| PROBLEM STATEMENT |
State the number of lines below in which the word "research" appears. Nothing else belongs in the answer.

Records drawn from a dataset:
*****

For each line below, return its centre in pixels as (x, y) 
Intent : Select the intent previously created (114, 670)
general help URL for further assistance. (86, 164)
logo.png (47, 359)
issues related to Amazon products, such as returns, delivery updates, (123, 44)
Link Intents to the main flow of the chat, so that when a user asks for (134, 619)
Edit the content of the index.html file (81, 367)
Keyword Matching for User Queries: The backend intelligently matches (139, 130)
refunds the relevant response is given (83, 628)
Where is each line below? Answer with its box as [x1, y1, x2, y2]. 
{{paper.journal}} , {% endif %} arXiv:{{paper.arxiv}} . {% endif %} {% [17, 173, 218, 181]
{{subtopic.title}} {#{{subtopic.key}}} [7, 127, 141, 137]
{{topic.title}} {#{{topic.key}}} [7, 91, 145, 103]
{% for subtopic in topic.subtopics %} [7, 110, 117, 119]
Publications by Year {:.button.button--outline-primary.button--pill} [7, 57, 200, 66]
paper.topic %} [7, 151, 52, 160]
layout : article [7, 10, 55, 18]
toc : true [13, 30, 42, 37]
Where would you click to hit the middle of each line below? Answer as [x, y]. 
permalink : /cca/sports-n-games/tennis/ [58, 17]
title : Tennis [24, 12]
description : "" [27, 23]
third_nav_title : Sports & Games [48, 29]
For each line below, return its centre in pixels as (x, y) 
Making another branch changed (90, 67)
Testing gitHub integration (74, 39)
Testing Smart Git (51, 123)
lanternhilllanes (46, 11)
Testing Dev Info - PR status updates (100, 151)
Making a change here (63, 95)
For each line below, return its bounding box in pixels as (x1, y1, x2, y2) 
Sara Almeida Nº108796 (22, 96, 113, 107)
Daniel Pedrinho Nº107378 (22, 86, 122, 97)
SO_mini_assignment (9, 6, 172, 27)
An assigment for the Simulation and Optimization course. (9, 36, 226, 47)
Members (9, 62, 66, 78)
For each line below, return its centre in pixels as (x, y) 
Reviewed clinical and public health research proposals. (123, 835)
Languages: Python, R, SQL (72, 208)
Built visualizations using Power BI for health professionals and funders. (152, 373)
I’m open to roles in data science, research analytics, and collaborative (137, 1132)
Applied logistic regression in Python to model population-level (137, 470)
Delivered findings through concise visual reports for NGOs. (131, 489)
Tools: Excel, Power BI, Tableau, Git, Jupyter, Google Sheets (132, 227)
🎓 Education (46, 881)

*****

| SOLUTION |
2